+++ MATERIAL FOR THE TASK

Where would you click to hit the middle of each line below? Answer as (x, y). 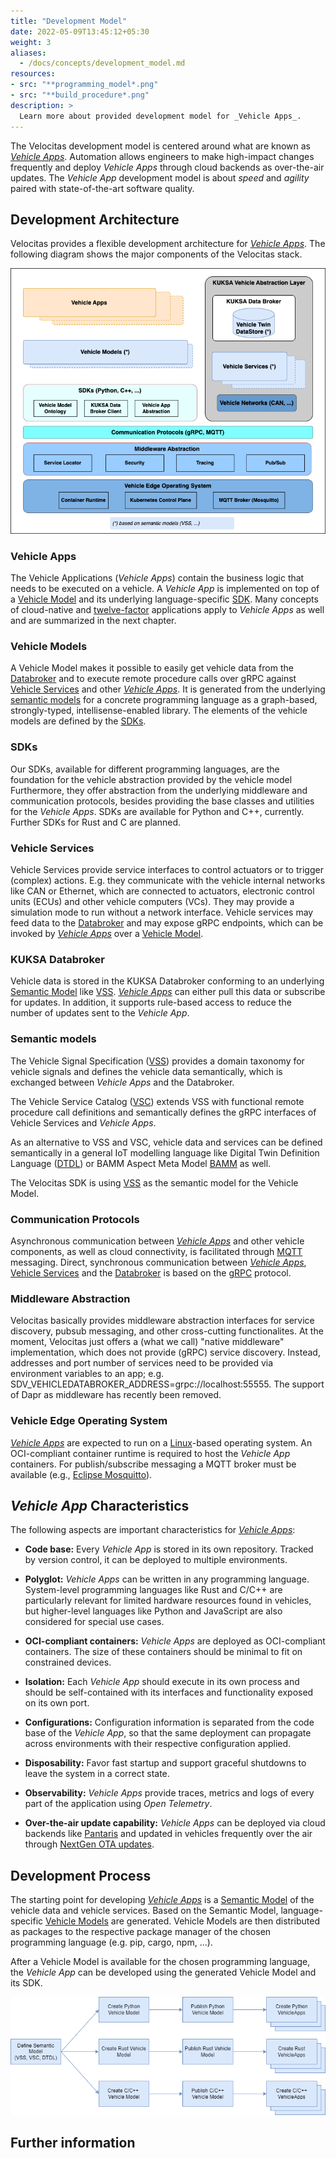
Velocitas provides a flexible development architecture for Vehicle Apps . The (168, 244)
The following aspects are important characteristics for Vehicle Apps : (153, 1530)
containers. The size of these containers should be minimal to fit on (163, 1652)
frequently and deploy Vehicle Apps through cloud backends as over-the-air (167, 167)
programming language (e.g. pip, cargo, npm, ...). (111, 1942)
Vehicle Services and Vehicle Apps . (83, 1122)
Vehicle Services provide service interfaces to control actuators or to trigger (167, 870)
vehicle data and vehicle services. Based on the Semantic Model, (144, 1911)

++++++

THE TASK.
Copy all lines of the preceding data that hold the word "Apps".

OUTPUT OF THE EXERCISE.
Velocitas provides a flexible development architecture for Vehicle Apps . The (168, 244)
The following aspects are important characteristics for Vehicle Apps : (153, 1530)
frequently and deploy Vehicle Apps through cloud backends as over-the-air (167, 167)
Vehicle Services and Vehicle Apps . (83, 1122)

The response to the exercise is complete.